= Affine shape adaptation =

Affine shape adaptation is a methodology for iteratively adapting the shape of the smoothing kernels in an affine group of smoothing kernels to the local image structure in neighbourhood region of a specific image point. Equivalently, affine shape adaptation can be accomplished by iteratively warping a local image patch with affine transformations while applying a rotationally symmetric filter to the warped image patches. Provided that this iterative process converges, the resulting fixed point will be affine invariant. In the area of computer vision, this idea has been used for defining affine invariant interest point operators as well as affine invariant texture analysis methods.
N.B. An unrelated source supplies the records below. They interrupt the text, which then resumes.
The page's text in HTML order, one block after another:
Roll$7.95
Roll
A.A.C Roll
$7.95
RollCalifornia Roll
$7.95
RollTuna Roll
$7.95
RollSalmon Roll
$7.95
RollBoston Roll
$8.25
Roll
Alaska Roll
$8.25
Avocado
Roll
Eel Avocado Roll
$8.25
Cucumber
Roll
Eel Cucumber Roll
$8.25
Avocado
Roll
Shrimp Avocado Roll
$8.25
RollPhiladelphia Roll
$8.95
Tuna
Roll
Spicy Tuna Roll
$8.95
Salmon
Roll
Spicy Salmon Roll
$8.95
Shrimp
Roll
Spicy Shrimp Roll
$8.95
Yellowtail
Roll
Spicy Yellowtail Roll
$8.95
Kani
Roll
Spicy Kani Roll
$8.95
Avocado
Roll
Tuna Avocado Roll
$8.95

== Affine-adapted interest point operators ==

The interest points obtained from the scale-adapted Laplacian blob detector or the multi-scale Harris corner detector with automatic scale selection are invariant to translations, rotations and uniform rescalings in the spatial domain. The images that constitute the input to a computer vision system are, however, also subject to perspective distortions. To obtain interest points that are more robust to perspective transformations, a natural approach is to devise a feature detector that is invariant to affine transformations.
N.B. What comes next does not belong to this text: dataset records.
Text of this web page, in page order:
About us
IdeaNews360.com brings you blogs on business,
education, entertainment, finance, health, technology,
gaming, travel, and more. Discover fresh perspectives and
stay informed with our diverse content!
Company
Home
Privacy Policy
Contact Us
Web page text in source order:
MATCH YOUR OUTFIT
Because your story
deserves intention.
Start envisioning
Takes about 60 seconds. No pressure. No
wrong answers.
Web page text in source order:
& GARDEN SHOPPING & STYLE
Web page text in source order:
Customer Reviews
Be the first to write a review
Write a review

Affine invariance can be accomplished from measurements of the same multi-scale windowed second moment matrix $\mu$ as is used in the multi-scale Harris operator provided that we extend the regular scale space concept obtained by convolution with rotationally symmetric Gaussian kernels to an affine Gaussian scale-space obtained by shape-adapted Gaussian kernels (Lindeberg 1994; Lindeberg & Garding 1997). For a two-dimensional image $I$, let $\bar{x} = (x, y)^T$ and let $\Sigma_t$ be a positive definite 2×2 matrix. Then, a non-uniform Gaussian kernel can be defined as
$g(\bar{x}; \Sigma) = \frac{1}{2 \pi \sqrt{\operatorname{det} \Sigma_t}} e^{-\bar{x} \Sigma_t^{-1} \bar{x}/2}$
and given any input image $I_L$ the affine Gaussian scale-space is the three-parameter scale-space defined as
$L(\bar{x}; \Sigma_t) = \int_{\bar{xi}} I_L(x-\xi) \, g(\bar{\xi}; \Sigma_t) \, d\bar{\xi}.$
Next, introduce an affine transformation $\eta = B \xi$ where $B$ is a 2×2-matrix, and define a transformed image $I_R$ as
$I_L(\bar{\xi}) = I_R(\bar{\eta})$.
Then, the affine scale-space representations $L$ and $R$ of $I_L$ and $I_R$, respectively, are related according to
$L(\bar{\xi}, \Sigma_L) = R(\bar{\eta}, \Sigma_R)$
provided that the affine shape matrices $\Sigma_L$ and $\Sigma_R$ are related according to
$\Sigma_R = B \Sigma_L B^T$.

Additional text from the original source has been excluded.